**** RECORDS TO PROCESS
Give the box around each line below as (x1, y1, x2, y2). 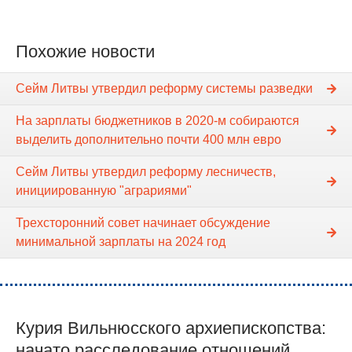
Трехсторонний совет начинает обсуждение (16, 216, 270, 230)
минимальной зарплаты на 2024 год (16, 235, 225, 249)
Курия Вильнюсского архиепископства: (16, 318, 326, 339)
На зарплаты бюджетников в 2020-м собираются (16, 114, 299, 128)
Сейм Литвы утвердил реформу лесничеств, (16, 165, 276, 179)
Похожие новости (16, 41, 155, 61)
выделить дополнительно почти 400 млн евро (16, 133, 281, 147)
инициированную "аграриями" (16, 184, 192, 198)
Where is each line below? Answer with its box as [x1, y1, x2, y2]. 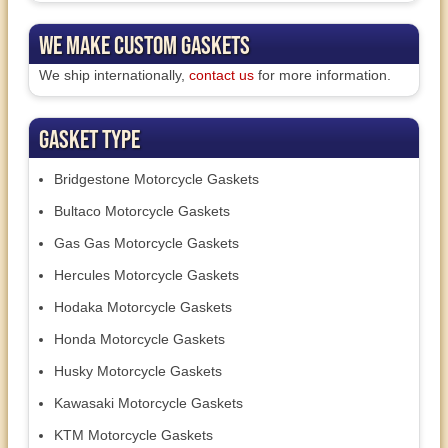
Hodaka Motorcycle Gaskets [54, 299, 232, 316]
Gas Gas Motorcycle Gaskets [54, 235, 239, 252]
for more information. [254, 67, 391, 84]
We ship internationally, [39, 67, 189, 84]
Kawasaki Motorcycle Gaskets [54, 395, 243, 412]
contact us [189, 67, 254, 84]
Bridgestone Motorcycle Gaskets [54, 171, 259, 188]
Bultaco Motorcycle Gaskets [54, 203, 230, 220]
********
**** RECORDS TO PROCESS
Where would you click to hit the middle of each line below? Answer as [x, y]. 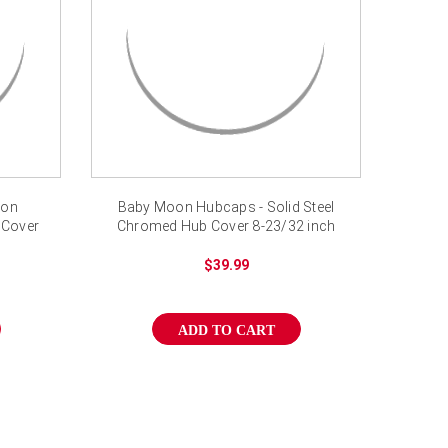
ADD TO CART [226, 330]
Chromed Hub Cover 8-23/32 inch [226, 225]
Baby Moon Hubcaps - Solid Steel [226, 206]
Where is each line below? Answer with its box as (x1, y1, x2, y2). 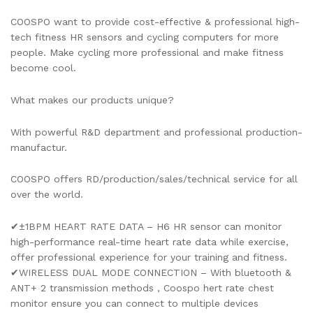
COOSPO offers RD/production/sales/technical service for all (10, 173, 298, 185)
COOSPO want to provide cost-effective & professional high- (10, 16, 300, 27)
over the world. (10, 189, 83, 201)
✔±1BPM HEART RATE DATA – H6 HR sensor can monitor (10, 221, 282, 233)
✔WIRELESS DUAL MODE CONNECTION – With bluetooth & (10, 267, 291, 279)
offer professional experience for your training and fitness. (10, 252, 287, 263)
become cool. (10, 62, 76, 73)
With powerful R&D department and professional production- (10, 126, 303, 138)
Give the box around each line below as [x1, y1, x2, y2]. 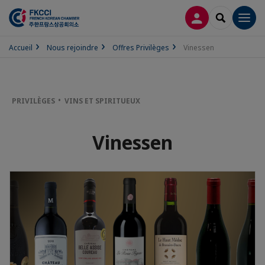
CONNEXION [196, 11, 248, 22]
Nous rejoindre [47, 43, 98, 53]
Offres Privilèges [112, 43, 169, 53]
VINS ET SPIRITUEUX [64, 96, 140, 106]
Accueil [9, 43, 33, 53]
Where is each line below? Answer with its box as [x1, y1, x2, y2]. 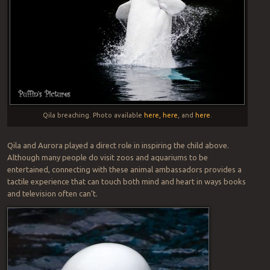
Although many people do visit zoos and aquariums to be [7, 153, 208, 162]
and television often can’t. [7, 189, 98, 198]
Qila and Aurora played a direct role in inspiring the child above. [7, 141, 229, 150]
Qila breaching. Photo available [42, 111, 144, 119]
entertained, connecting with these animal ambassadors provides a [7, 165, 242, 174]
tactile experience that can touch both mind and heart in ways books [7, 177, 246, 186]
********
• TASK INSTRUCTIONS
Look for the string "Motorcycle" in the entries above. Copy every line that has it.

• COMPLETED TASK
Hodaka Motorcycle Gaskets [54, 299, 232, 316]
Gas Gas Motorcycle Gaskets [54, 235, 239, 252]
Kawasaki Motorcycle Gaskets [54, 395, 243, 412]
Bridgestone Motorcycle Gaskets [54, 171, 259, 188]
Bultaco Motorcycle Gaskets [54, 203, 230, 220]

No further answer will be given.